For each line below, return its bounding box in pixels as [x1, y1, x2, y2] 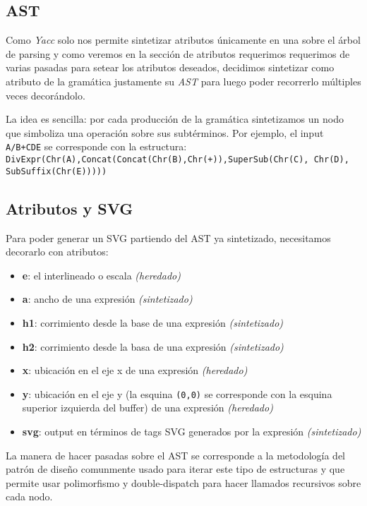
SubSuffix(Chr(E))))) [6, 166, 107, 176]
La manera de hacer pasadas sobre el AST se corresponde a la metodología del [6, 447, 345, 462]
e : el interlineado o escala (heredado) [22, 267, 181, 282]
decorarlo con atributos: [6, 244, 109, 259]
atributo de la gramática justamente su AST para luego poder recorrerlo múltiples [6, 73, 361, 88]
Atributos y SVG [6, 197, 133, 219]
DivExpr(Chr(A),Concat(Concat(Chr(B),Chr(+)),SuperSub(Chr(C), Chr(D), [6, 155, 349, 165]
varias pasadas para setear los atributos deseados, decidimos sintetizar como [6, 60, 335, 75]
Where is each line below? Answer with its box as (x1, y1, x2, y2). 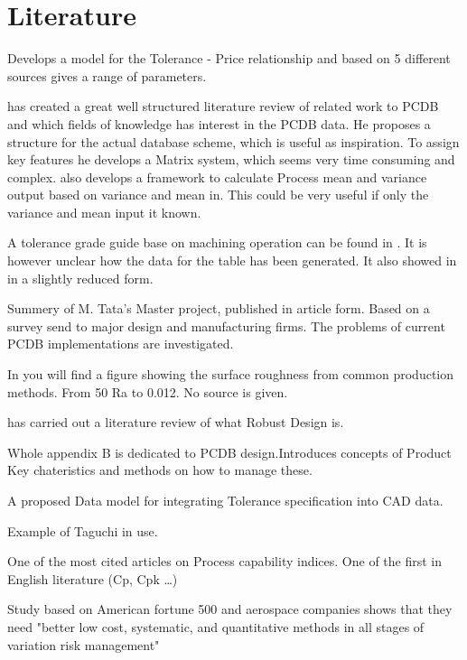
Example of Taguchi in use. (7, 521, 158, 540)
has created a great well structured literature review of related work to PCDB (7, 97, 439, 116)
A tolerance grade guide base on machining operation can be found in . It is (7, 233, 427, 252)
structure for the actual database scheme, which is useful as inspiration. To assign (7, 132, 460, 151)
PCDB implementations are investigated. (7, 334, 234, 353)
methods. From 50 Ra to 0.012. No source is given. (7, 382, 288, 401)
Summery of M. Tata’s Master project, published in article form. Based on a (7, 299, 430, 318)
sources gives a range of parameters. (7, 66, 207, 85)
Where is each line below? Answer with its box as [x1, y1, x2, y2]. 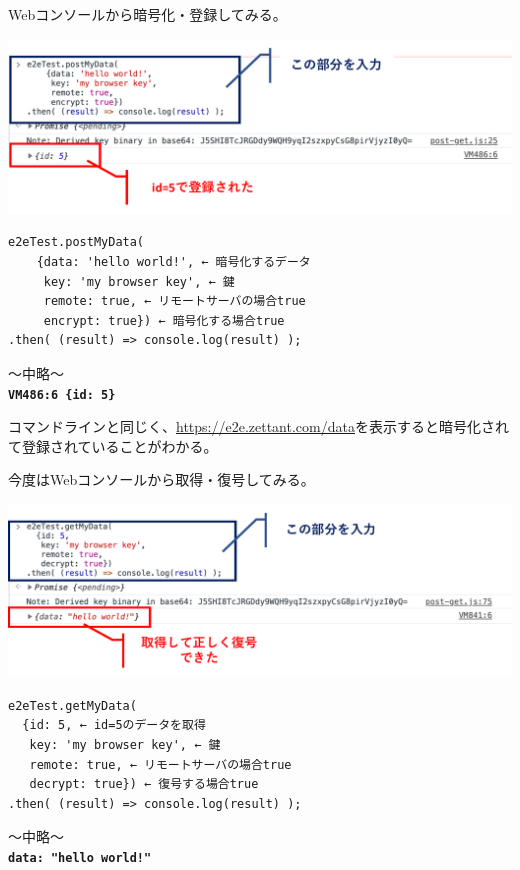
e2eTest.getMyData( [8, 698, 137, 713]
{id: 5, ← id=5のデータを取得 [22, 718, 206, 733]
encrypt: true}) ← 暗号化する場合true [43, 313, 285, 328]
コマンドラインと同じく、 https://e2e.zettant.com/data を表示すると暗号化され [8, 416, 509, 437]
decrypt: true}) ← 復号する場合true [29, 777, 259, 792]
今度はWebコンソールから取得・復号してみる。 [8, 469, 315, 490]
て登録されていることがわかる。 [8, 435, 218, 456]
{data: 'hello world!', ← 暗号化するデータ [36, 255, 311, 269]
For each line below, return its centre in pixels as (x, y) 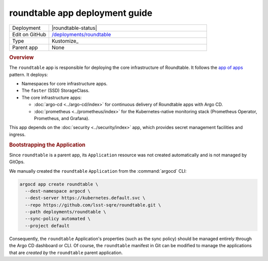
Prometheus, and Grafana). (62, 118)
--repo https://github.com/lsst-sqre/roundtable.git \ (93, 205)
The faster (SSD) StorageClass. (56, 91)
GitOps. (17, 162)
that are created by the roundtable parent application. (66, 253)
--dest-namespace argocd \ (58, 191)
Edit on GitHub (29, 34)
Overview (22, 57)
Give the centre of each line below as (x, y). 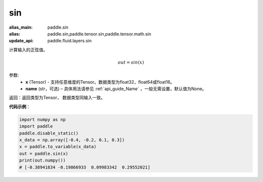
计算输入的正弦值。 (28, 50)
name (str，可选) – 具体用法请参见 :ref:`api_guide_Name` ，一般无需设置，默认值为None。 (116, 89)
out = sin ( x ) (131, 62)
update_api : (21, 41)
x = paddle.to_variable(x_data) (58, 147)
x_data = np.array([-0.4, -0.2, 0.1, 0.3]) (72, 140)
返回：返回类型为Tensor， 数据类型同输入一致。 (57, 98)
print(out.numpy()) (42, 160)
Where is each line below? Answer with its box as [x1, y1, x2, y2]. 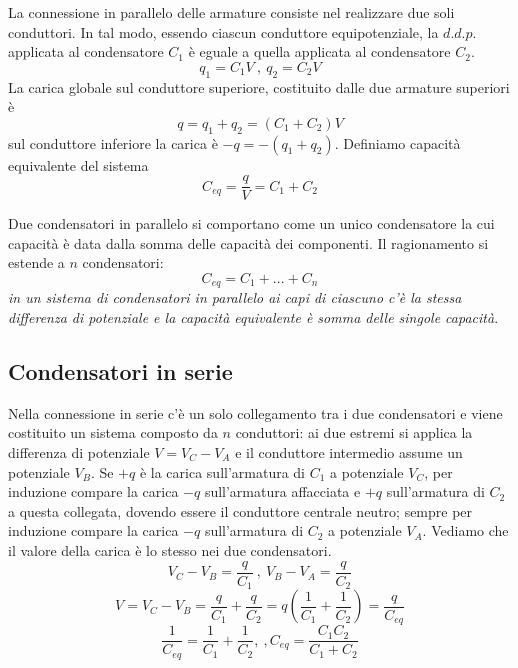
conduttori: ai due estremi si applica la [235, 422, 473, 443]
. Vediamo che [422, 520, 509, 541]
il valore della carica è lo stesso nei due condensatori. [8, 540, 332, 560]
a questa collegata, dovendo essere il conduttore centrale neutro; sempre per [8, 500, 473, 521]
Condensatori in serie [8, 356, 233, 387]
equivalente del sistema [8, 154, 149, 175]
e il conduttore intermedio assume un [235, 442, 463, 463]
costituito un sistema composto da [8, 422, 218, 443]
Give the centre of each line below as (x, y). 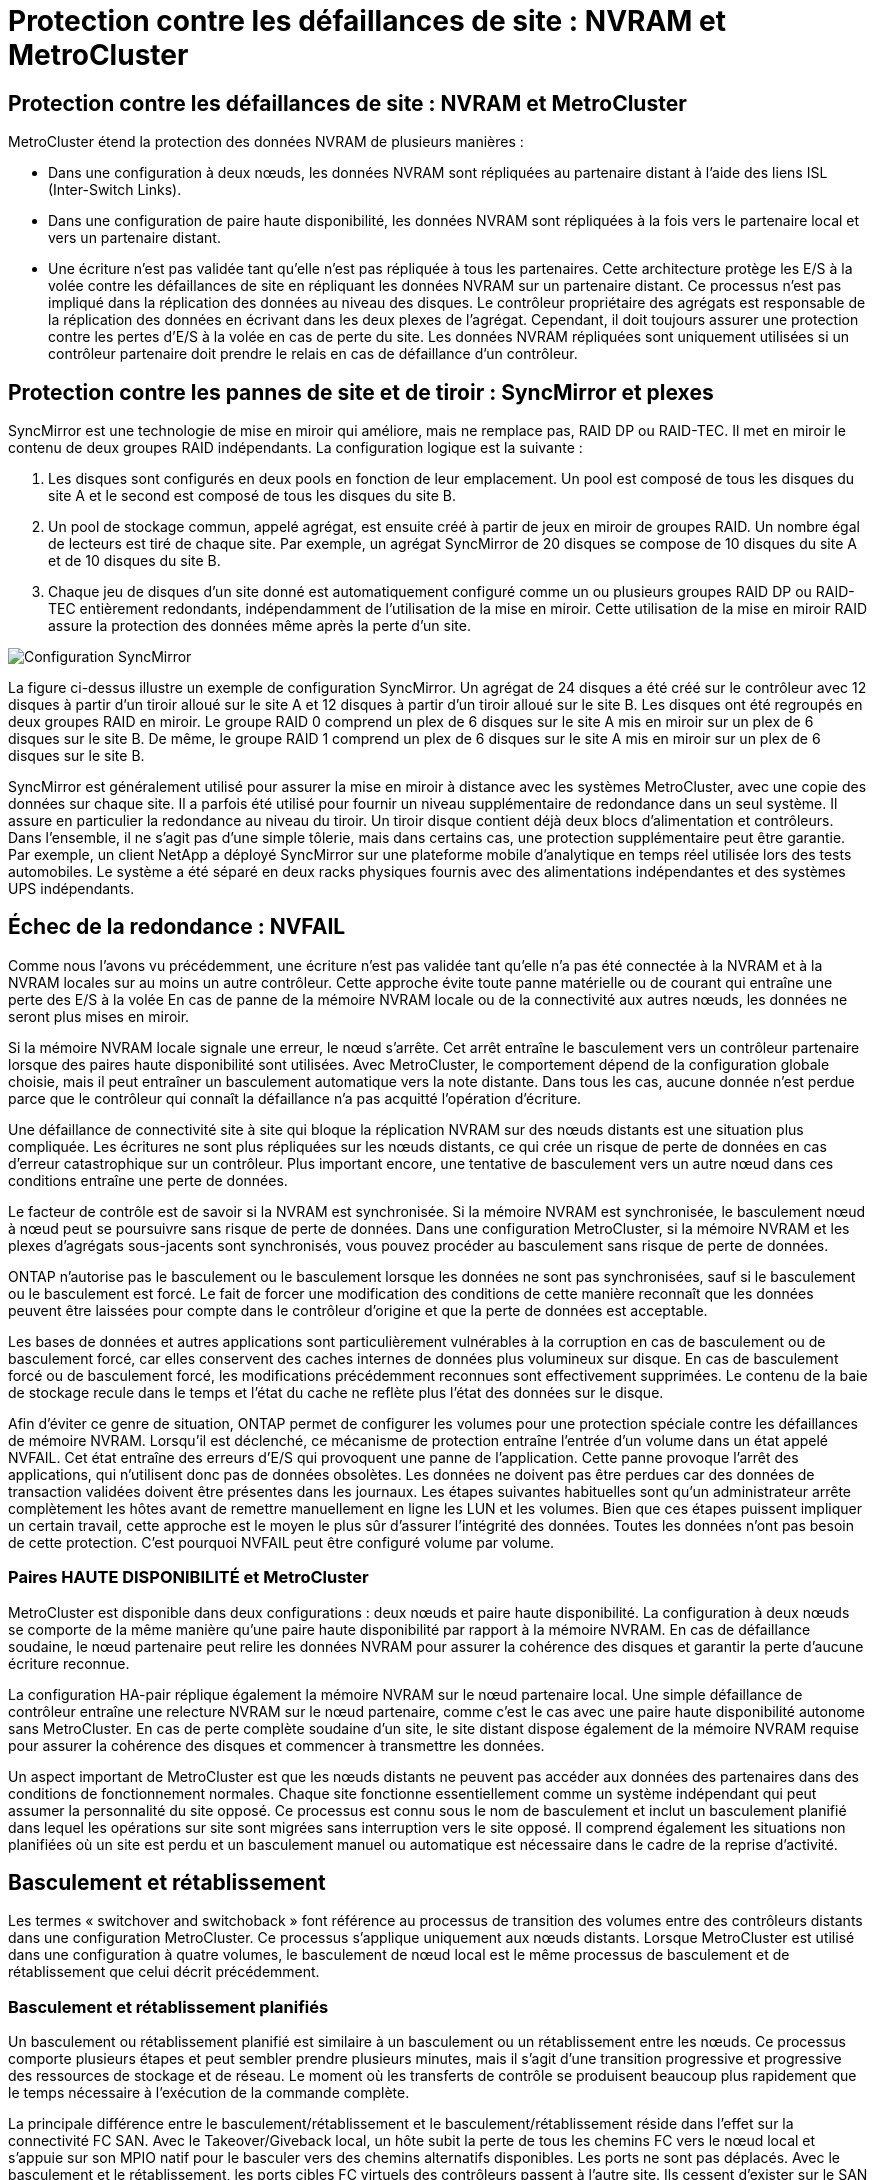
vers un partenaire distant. (134, 238)
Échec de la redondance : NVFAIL (177, 927)
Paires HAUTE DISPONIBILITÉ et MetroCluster (188, 1577)
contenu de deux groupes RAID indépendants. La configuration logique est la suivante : (295, 448)
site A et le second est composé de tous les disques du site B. (252, 496)
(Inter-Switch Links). (115, 190)
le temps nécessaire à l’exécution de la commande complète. (209, 2093)
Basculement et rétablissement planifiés (168, 2006)
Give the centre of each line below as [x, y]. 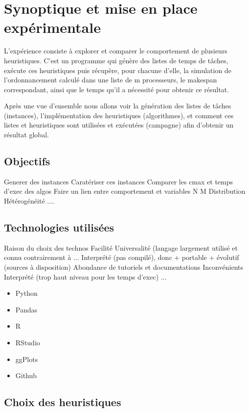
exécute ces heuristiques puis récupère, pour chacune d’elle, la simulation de [118, 70]
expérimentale [52, 27]
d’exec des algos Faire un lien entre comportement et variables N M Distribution [125, 191]
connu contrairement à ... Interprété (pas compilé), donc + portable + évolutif [122, 257]
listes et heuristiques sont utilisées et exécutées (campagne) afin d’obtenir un [119, 125]
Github [26, 375]
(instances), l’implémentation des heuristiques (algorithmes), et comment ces [119, 115]
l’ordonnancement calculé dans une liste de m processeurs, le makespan [111, 80]
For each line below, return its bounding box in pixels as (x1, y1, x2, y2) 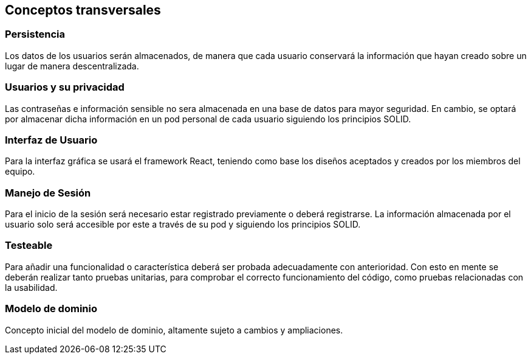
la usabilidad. (5, 282, 58, 293)
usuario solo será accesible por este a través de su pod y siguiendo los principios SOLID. (5, 219, 361, 230)
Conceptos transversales (5, 2, 161, 18)
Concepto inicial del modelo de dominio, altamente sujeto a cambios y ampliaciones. (5, 324, 343, 335)
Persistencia (5, 28, 65, 41)
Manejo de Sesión (5, 186, 91, 199)
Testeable (5, 239, 53, 252)
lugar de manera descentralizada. (5, 60, 139, 71)
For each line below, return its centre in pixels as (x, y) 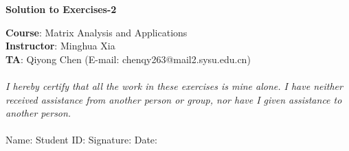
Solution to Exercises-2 (61, 9)
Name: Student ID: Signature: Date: (81, 140)
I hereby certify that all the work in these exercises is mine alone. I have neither (174, 85)
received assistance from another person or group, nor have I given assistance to (174, 99)
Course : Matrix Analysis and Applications (97, 32)
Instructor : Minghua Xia (60, 46)
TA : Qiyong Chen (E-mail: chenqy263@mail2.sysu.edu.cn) (128, 59)
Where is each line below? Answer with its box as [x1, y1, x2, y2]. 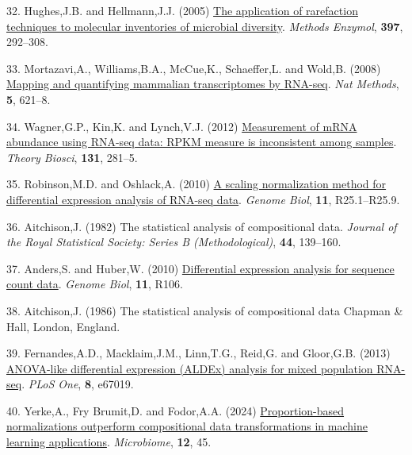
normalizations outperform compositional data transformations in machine [6, 418, 368, 434]
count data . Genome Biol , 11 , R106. [6, 276, 183, 292]
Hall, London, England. [6, 318, 120, 334]
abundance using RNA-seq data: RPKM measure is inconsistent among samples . [6, 133, 397, 150]
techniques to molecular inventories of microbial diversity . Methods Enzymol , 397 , [6, 17, 403, 34]
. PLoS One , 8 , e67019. [21, 376, 134, 392]
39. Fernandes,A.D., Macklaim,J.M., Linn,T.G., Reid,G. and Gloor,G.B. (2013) [6, 345, 391, 361]
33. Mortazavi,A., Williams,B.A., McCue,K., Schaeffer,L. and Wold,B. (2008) [6, 60, 381, 76]
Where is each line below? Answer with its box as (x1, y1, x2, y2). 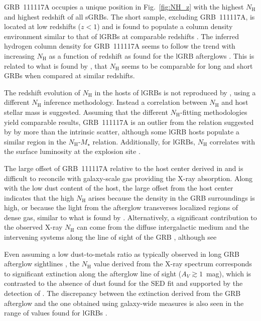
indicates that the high (4, 192, 74, 203)
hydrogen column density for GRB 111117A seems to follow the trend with (4, 41, 235, 51)
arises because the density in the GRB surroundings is (88, 192, 255, 203)
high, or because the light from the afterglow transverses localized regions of (4, 202, 238, 213)
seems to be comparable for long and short (121, 60, 253, 71)
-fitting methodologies (180, 106, 247, 117)
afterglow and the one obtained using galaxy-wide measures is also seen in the (4, 297, 244, 308)
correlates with (209, 136, 255, 146)
------------------------------------------------
▶ Prompt: Leave out the pictures and give the rest of the material again, unaltered.

▶ Answer below:
For each line below, return its bounding box in pixels as [x1, y1, x2, y2] 
SubSuffix(Chr(E))))) [6, 166, 107, 176]
La manera de hacer pasadas sobre el AST se corresponde a la metodología del [6, 447, 345, 462]
e : el interlineado o escala (heredado) [22, 267, 181, 282]
decorarlo con atributos: [6, 244, 109, 259]
atributo de la gramática justamente su AST para luego poder recorrerlo múltiples [6, 73, 361, 88]
Atributos y SVG [6, 197, 133, 219]
DivExpr(Chr(A),Concat(Concat(Chr(B),Chr(+)),SuperSub(Chr(C), Chr(D), [6, 155, 349, 165]
varias pasadas para setear los atributos deseados, decidimos sintetizar como [6, 60, 335, 75]
Where is each line below? Answer with its box as (x1, y1, x2, y2). 
Example of Taguchi in use. (7, 521, 158, 540)
has created a great well structured literature review of related work to PCDB (7, 97, 439, 116)
A tolerance grade guide base on machining operation can be found in . It is (7, 233, 427, 252)
structure for the actual database scheme, which is useful as inspiration. To assign (7, 132, 460, 151)
PCDB implementations are investigated. (7, 334, 234, 353)
methods. From 50 Ra to 0.012. No source is given. (7, 382, 288, 401)
Summery of M. Tata’s Master project, published in article form. Based on a (7, 299, 430, 318)
sources gives a range of parameters. (7, 66, 207, 85)
Where is each line below? Answer with its box as [x1, y1, x2, y2]. 
e2eTest.getMyData( [8, 698, 137, 713]
{id: 5, ← id=5のデータを取得 [22, 718, 206, 733]
encrypt: true}) ← 暗号化する場合true [43, 313, 285, 328]
コマンドラインと同じく、 https://e2e.zettant.com/data を表示すると暗号化され [8, 416, 509, 437]
decrypt: true}) ← 復号する場合true [29, 777, 259, 792]
今度はWebコンソールから取得・復号してみる。 [8, 469, 315, 490]
て登録されていることがわかる。 [8, 435, 218, 456]
{data: 'hello world!', ← 暗号化するデータ [36, 255, 311, 269]
For each line below, return its centre in pixels as (x, y) 
Prometheus, and Grafana). (62, 118)
--repo https://github.com/lsst-sqre/roundtable.git \ (93, 205)
The faster (SSD) StorageClass. (56, 91)
GitOps. (17, 162)
that are created by the roundtable parent application. (66, 253)
--dest-namespace argocd \ (58, 191)
Edit on GitHub (29, 34)
Overview (22, 57)
Give the centre of each line below as (x, y). 
计算输入的正弦值。 (28, 50)
name (str，可选) – 具体用法请参见 :ref:`api_guide_Name` ，一般无需设置，默认值为None。 (116, 89)
out = sin ( x ) (131, 62)
update_api : (21, 41)
x = paddle.to_variable(x_data) (58, 147)
x_data = np.array([-0.4, -0.2, 0.1, 0.3]) (72, 140)
返回：返回类型为Tensor， 数据类型同输入一致。 (57, 98)
print(out.numpy()) (42, 160)
Where is each line below? Answer with its box as [x1, y1, x2, y2]. 
conduttori: ai due estremi si applica la [235, 422, 473, 443]
. Vediamo che [422, 520, 509, 541]
il valore della carica è lo stesso nei due condensatori. [8, 540, 332, 560]
a questa collegata, dovendo essere il conduttore centrale neutro; sempre per [8, 500, 473, 521]
Condensatori in serie [8, 356, 233, 387]
equivalente del sistema [8, 154, 149, 175]
e il conduttore intermedio assume un [235, 442, 463, 463]
costituito un sistema composto da [8, 422, 218, 443]
Give the centre of each line below as (x, y). 
vers un partenaire distant. (134, 238)
Échec de la redondance : NVFAIL (177, 927)
Paires HAUTE DISPONIBILITÉ et MetroCluster (188, 1577)
contenu de deux groupes RAID indépendants. La configuration logique est la suivante : (295, 448)
site A et le second est composé de tous les disques du site B. (252, 496)
(Inter-Switch Links). (115, 190)
le temps nécessaire à l’exécution de la commande complète. (209, 2093)
Basculement et rétablissement planifiés (168, 2006)
Give the centre of each line below as [x, y]. 
exécute ces heuristiques puis récupère, pour chacune d’elle, la simulation de [118, 70]
expérimentale [52, 27]
d’exec des algos Faire un lien entre comportement et variables N M Distribution [125, 191]
connu contrairement à ... Interprété (pas compilé), donc + portable + évolutif [122, 257]
listes et heuristiques sont utilisées et exécutées (campagne) afin d’obtenir un [119, 125]
Github [26, 375]
(instances), l’implémentation des heuristiques (algorithmes), et comment ces [119, 115]
l’ordonnancement calculé dans une liste de m processeurs, le makespan [111, 80]
For each line below, return its bounding box in pixels as (x1, y1, x2, y2) 
la usabilidad. (5, 282, 58, 293)
usuario solo será accesible por este a través de su pod y siguiendo los principios SOLID. (5, 219, 361, 230)
Conceptos transversales (5, 2, 161, 18)
Concepto inicial del modelo de dominio, altamente sujeto a cambios y ampliaciones. (5, 324, 343, 335)
Persistencia (5, 28, 65, 41)
Manejo de Sesión (5, 186, 91, 199)
Testeable (5, 239, 53, 252)
lugar de manera descentralizada. (5, 60, 139, 71)
For each line below, return its centre in pixels as (x, y) 
Solution to Exercises-2 (61, 9)
Name: Student ID: Signature: Date: (81, 140)
I hereby certify that all the work in these exercises is mine alone. I have neither (174, 85)
received assistance from another person or group, nor have I given assistance to (174, 99)
Course : Matrix Analysis and Applications (97, 32)
Instructor : Minghua Xia (60, 46)
TA : Qiyong Chen (E-mail: chenqy263@mail2.sysu.edu.cn) (128, 59)
Where is each line below? Answer with its box as [x1, y1, x2, y2]. 
normalizations outperform compositional data transformations in machine [6, 418, 368, 434]
count data . Genome Biol , 11 , R106. [6, 276, 183, 292]
Hall, London, England. [6, 318, 120, 334]
abundance using RNA-seq data: RPKM measure is inconsistent among samples . [6, 133, 397, 150]
techniques to molecular inventories of microbial diversity . Methods Enzymol , 397 , [6, 17, 403, 34]
. PLoS One , 8 , e67019. [21, 376, 134, 392]
39. Fernandes,A.D., Macklaim,J.M., Linn,T.G., Reid,G. and Gloor,G.B. (2013) [6, 345, 391, 361]
33. Mortazavi,A., Williams,B.A., McCue,K., Schaeffer,L. and Wold,B. (2008) [6, 60, 381, 76]
Where is each line below? Answer with its box as (x1, y1, x2, y2). 
indicates that the high (4, 192, 74, 203)
hydrogen column density for GRB 111117A seems to follow the trend with (4, 41, 235, 51)
arises because the density in the GRB surroundings is (88, 192, 255, 203)
high, or because the light from the afterglow transverses localized regions of (4, 202, 238, 213)
seems to be comparable for long and short (121, 60, 253, 71)
-fitting methodologies (180, 106, 247, 117)
afterglow and the one obtained using galaxy-wide measures is also seen in the (4, 297, 244, 308)
correlates with (209, 136, 255, 146)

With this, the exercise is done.